# Friend got a .223 for deer, is it good?



## HERSHEY_VOLS_22 (Sep 5, 2006)

*Should he use a 223 for his first hunt?*​
yes725.00%no2175.00%


----------



## HERSHEY_VOLS_22 (Sep 5, 2006)

Well my friend got his FIRST deer rifle on his birthday. He is 11 years old. He got a breech action .223. I told him to atleast get a bolt or semi for deer. He says he can hit bullseye 5/10 times. But on a deer its different. Do you think he will get his first deer with a .223 or should he borrow a higher caliber?


----------



## huntin1 (Nov 14, 2003)

If he limits his shots to no more than 100 yards on standing deer, it will do the job. He really should be concentrating on his shooting skills. Not sure what he is doing, when you say he can hit the bullseye 5/10 times what does this mean? How far away is the target? What position is he using? Standing off hand, sitting, prone, with a bench? What size is the bullseye? This is what will matter. If he is shooting at 100 yards at a standard target he should be able to hit the bull more often. If the bull is the size of a 6" paper plate he should be hitting it every time even off hand.

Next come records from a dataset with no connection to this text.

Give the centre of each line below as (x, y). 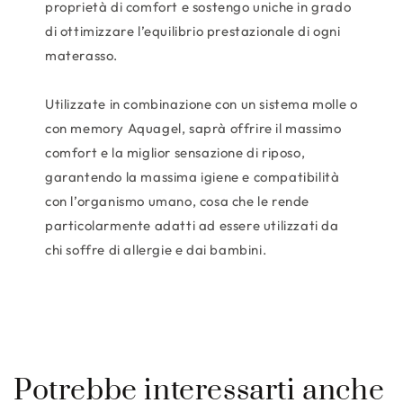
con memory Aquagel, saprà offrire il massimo (193, 128)
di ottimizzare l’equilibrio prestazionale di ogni (193, 31)
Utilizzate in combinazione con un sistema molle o (201, 103)
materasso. (81, 55)
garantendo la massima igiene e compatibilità (193, 176)
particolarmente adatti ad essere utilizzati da (192, 225)
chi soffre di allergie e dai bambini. (156, 249)
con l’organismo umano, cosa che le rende (178, 201)
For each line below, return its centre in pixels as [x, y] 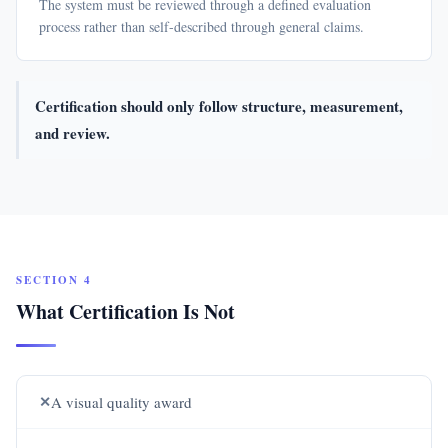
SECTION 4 [54, 280]
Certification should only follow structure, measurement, [219, 106]
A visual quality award [121, 402]
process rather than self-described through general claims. [201, 26]
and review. [72, 133]
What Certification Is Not [125, 311]
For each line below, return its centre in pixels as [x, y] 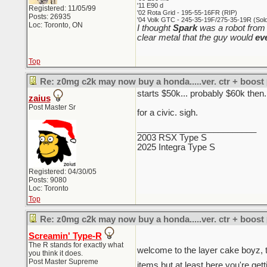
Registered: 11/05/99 [62, 8]
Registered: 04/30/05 [62, 172]
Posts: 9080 [47, 180]
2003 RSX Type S [172, 138]
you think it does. [55, 253]
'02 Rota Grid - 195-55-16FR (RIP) [187, 13]
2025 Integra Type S [176, 147]
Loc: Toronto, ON [55, 25]
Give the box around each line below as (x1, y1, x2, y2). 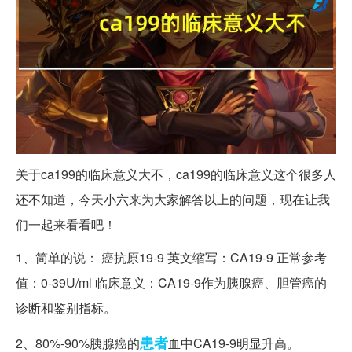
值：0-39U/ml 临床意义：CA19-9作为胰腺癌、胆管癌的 (16, 273, 327, 291)
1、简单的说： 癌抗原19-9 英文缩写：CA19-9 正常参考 (16, 247, 327, 266)
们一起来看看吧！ (16, 214, 116, 233)
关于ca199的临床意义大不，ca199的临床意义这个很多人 (16, 164, 336, 183)
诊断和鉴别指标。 (16, 298, 116, 317)
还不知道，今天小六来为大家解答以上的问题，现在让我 (16, 189, 330, 208)
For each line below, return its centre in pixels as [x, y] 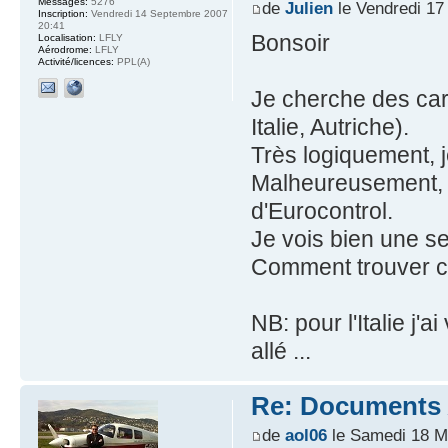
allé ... [280, 350]
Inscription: [63, 14]
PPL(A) [132, 62]
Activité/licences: [76, 62]
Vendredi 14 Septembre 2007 [158, 14]
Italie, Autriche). [329, 126]
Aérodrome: [65, 50]
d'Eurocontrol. [321, 210]
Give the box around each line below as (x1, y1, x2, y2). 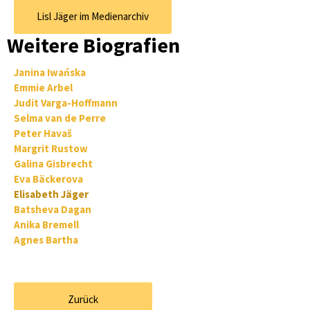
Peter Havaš (14, 127, 72, 140)
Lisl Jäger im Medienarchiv (37, 10, 149, 24)
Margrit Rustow (14, 142, 88, 156)
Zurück (68, 293, 98, 307)
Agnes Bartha (14, 233, 78, 247)
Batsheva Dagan (14, 203, 91, 217)
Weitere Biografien (7, 32, 180, 59)
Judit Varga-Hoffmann (14, 96, 118, 110)
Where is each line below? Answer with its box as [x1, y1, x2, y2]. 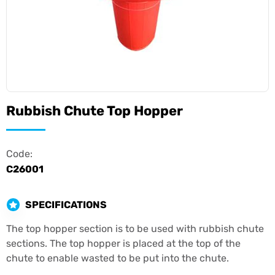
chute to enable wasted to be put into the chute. [6, 252, 229, 264]
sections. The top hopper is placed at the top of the [6, 238, 241, 249]
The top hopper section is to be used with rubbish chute [6, 223, 264, 234]
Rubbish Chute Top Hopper [6, 103, 183, 119]
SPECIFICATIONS [25, 198, 107, 211]
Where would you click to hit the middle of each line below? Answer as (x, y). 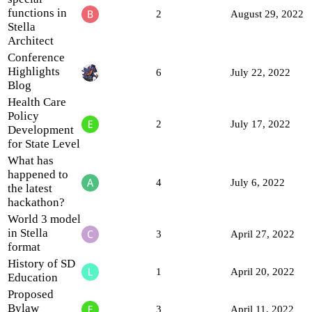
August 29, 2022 (267, 14)
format (24, 247)
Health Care (37, 102)
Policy (23, 116)
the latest (30, 188)
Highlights (34, 71)
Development (41, 130)
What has (31, 160)
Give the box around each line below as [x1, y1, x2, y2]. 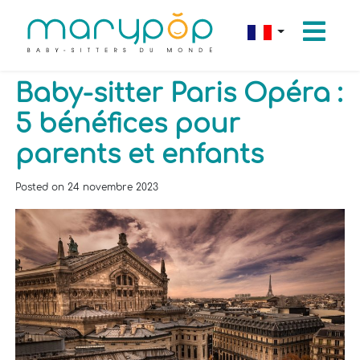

Check out this thread for more good information:

http://www.nodakoutdoors.com/forums/vie ... hp?t=27556

huntin1


----------



## HERSHEY_VOLS_22 (Sep 5, 2006)

Thanks alot, i will tell him. (even though he probaly wont listen) :eyeroll:


----------



## Invector (Jan 13, 2006)

Dont forget to use rounds for deer. I think a 65 grain deer round is made for the .223.


----------



## clampdaddy (Aug 9, 2006)

I've always wanted to try my 223 on a deer but I always chicken out and take something bigger. A buddy of mine had pretty good results on a 160# hog. He had some 53gr. X bullet loads that he kept with him while coyote hunting just in case the oppertunity to bust a pig presented itself. at a little over 150yds. he put one completely thru on a broadside shot, it ran a little ways and fell over. Not realy a hog gun but it did the job.


----------



## HERSHEY_VOLS_22 (Sep 5, 2006)

Thanks for the good advice. I will get him to use the forum, he doesn't believe me about he needs to be a better shot. We'll see come deer season.


----------



## OneShotOneKill (Feb 13, 2004)

*HERSHEY_VOLS_22

Your friend isn't skilled enough to hunt deer with that setup. He lacks education and I suggest you don't accompany him on his hunt, because I believe he will be unsafe and it's unfortunate that the deer will suffer for it. Where will he be hunting so I also can be safe? I would rather ride my couch then be in the same woods as him.

OneShotOneKill *


----------



## HERSHEY_VOLS_22 (Sep 5, 2006)

I completely agree with u. He has never been small game hunting, also he got his pellet gun taken away because he tried to shoot some one with it. I will show him. Making game suffer was one of the things they teach at the hutner safety course.


----------



## Spyider (Nov 11, 2005)

WTF? he is going to be hunting alone and he is 11?!?! Sounds like he cant shoot for crap and needs an adult to show him how to do it. He is going to end up killing someone some day.


----------



## Remington 7400 (Dec 14, 2005)

:withstupid:

Hes not able to safely handle a pellet gun and you are going to turn him loose with a centerfire rifle?!


----------



## davy (Sep 19, 2006)

I have read that a 30 caliper should be used on larger game because of they have the impact needed to put them down . 223 in my opinion is a good varmit rifle .


----------